Toda essa dificuldade, porém, contrastava com um perfil bem visto na cidade. Tão logo foi feito o pedido de demissão, pacientes reclamaram."A partir de então, iniciou toda uma campanha para que ela fosse reintegrada a essa escala porque ela salvava vidas", conta Bonilha, mostrando que o discurso em defesa da cloroquina havia surtido efeito.

Pacientes entraram na Justiça para ter acesso à terapia

Os pacientes chegaram a entrar na na Justiça exigindo a continuidade da nebulização com hidroxicloroquina. O pedido foi acatado. Aproximadamente cinco pacientes tiveram o tratamento de nebulização com cloroquina. Destes, três morreram nesta semana.

A médica teria se baseado na experiência de um único médico, que não é pesquisador a respeito do tratamento. "Em entrevista, ela chegou a falar quem é o médico que aplicou esse método. Mas o que acontece é que nunca vi nenhuma instituição séria fazer uso dessa medicação. Na minha opinião, essa prescrição transcende o caráter off label da categoria médica, tem uma série de protocolos de segurança que, a meu ver, fazem com que não seja uma terapia a ser aplicada".

Bonilha conta que Eliane não seguiu sequer os protocolos para informar a adoção do tratamento pouco convencional. "Fato que gerou uma quebra de harmonia entre ela e a equipe assistencial foi que na primeira vez que ela quis usar essa terapia, ela não formalizou essa prescrição.

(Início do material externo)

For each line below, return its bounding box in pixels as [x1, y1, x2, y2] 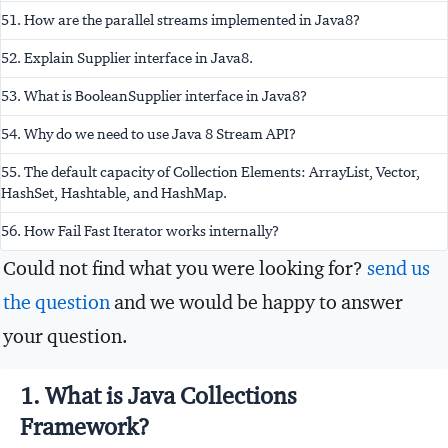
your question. [3, 323, 128, 348]
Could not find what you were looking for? [3, 255, 367, 280]
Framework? [20, 411, 150, 442]
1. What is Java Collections [20, 380, 297, 411]
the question [3, 289, 110, 314]
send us [367, 255, 430, 280]
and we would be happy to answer [110, 289, 403, 314]
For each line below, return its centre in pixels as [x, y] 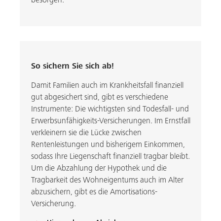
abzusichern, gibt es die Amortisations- [94, 192]
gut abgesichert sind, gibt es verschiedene [99, 97]
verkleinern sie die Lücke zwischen [86, 133]
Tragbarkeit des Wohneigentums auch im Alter [107, 180]
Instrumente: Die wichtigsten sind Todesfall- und [110, 109]
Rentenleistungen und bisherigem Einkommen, [108, 145]
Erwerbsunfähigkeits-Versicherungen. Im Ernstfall [110, 121]
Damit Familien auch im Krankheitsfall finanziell [107, 85]
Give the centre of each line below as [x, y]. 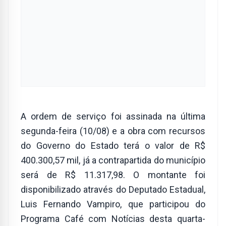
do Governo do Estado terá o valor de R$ [113, 146]
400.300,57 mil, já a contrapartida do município [113, 160]
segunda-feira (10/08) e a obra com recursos [113, 131]
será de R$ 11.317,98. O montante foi [113, 175]
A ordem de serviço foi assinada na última [113, 117]
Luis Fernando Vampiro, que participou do [113, 204]
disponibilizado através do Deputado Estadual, [113, 190]
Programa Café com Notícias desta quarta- [113, 219]
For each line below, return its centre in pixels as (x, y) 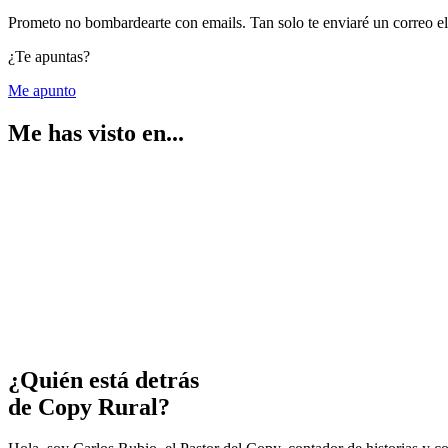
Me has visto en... (96, 132)
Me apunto (42, 90)
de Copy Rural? (89, 406)
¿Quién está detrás (103, 379)
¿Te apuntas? (49, 56)
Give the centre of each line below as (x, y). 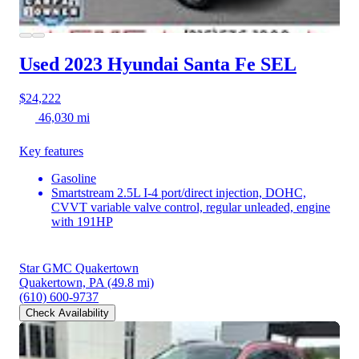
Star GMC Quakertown (79, 268)
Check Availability (67, 313)
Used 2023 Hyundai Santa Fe (137, 64)
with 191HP (82, 221)
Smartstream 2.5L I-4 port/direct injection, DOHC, (179, 192)
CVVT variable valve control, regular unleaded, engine (191, 207)
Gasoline (74, 178)
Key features (51, 151)
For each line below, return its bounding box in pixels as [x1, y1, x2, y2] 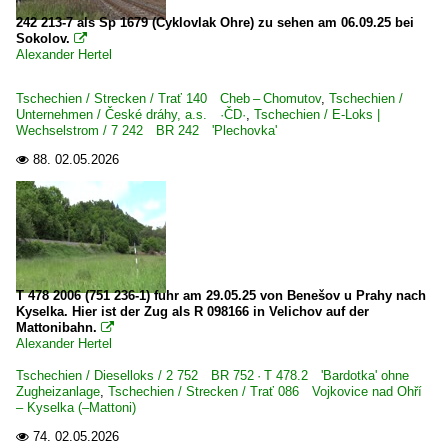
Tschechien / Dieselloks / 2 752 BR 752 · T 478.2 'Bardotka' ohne [16, 368, 409, 383]
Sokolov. [16, 31, 70, 46]
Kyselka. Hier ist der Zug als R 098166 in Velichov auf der [16, 304, 369, 319]
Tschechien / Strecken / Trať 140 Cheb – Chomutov [16, 91, 321, 106]
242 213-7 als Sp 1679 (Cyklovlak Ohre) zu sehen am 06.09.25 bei [16, 15, 414, 30]
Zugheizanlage [16, 384, 100, 399]
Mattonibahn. [16, 320, 97, 335]
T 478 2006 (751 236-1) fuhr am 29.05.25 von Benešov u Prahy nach [16, 288, 426, 303]
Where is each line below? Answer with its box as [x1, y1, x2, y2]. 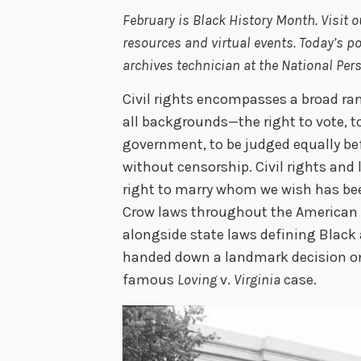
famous [122, 271, 177, 289]
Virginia [234, 271, 280, 289]
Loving [177, 271, 220, 289]
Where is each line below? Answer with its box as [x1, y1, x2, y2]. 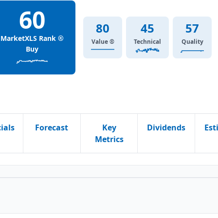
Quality [181, 37, 203, 46]
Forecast [35, 122, 69, 133]
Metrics [94, 134, 124, 145]
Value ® [91, 37, 114, 46]
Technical [134, 37, 161, 46]
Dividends [147, 122, 186, 133]
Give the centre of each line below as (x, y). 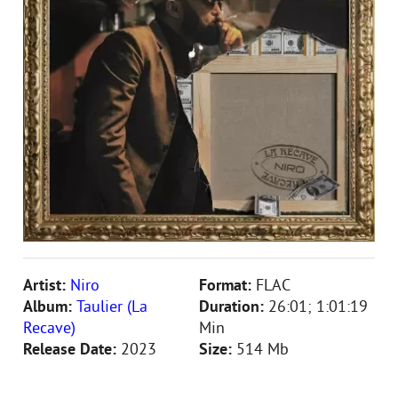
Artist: (47, 287)
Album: (50, 308)
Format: (227, 287)
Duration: (234, 308)
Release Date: (72, 350)
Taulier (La (112, 308)
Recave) (49, 329)
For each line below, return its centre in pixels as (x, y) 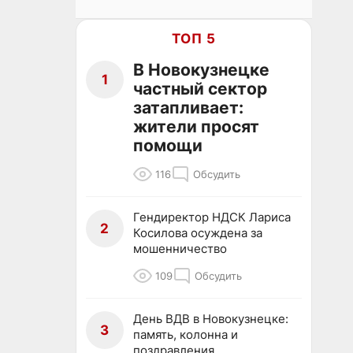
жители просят (196, 126)
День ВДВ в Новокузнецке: (211, 319)
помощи (168, 145)
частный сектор (200, 89)
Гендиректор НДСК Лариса (212, 217)
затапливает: (188, 108)
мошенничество (180, 249)
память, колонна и (186, 334)
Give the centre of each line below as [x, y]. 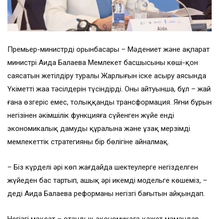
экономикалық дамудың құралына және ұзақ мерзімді [99, 129]
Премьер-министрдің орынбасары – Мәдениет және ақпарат [109, 50]
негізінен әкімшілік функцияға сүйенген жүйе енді [91, 116]
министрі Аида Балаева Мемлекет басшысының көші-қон [103, 63]
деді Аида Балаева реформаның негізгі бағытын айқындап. [106, 194]
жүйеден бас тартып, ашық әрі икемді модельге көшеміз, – [107, 181]
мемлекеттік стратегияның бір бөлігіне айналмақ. [88, 142]
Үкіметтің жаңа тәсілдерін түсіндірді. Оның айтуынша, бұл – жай [109, 89]
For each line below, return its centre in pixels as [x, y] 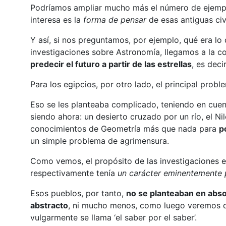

Ela orientou que fosse feita e o enfermeiro e o técnico me ligaram. A primeira coisa foi mandar ela prescrever no sistema formalmente o que ela quer que faça."

"O jeito com que a terapia foi apresentada, pareceu que aquilo fosse a salvação da pátria, a chance de cura dos pacientes graves", conta Bonilha. Ao Estadão esta semana, o presidente do Conselho Federal de Medicina, Mauro Ribeiro, negou rever o parecer que libera médicos a prescreverem cloroquina, mas admitiu investigar médicos que tratarem kit covid como cura.

A proposta de Eliane era que estes pacientes seguissem internados no hospital, e ela então fosse até o local administrar o remédio por meio da nebulização. A direção do hospital então pediu que a transferência dos pacientes dos pacientes do tratamento convencional contra a covid para a experiência da médica fosse formalizada judicialmente, o que aconteceu e ela seguiu aplicando a terapia.

Em entrevista a uma rádio local, Eliane chegou a falar que se "emocionava" ao ver os pacientes recuperando o ar. "A impressão que tenho é que de repente essa sensação de alívio que os pacientes percebem tão logo fazem a terapia pode estar relacionada ao simples aumento da pressão na via aérea ou melhor fluxo de oxigênio causada pela nebulização. Se fosse feita com soro, poderia ter esse mesmo efeito", explica Bonilha ressaltando que esse procedimento não está prescrito para atender pacientes covid.

A reportagem do Estadão procurou a médica Eliane Scherer para explicar sua versão dos fatos, mas ela afirmou que não pretende mais falar com a imprensa.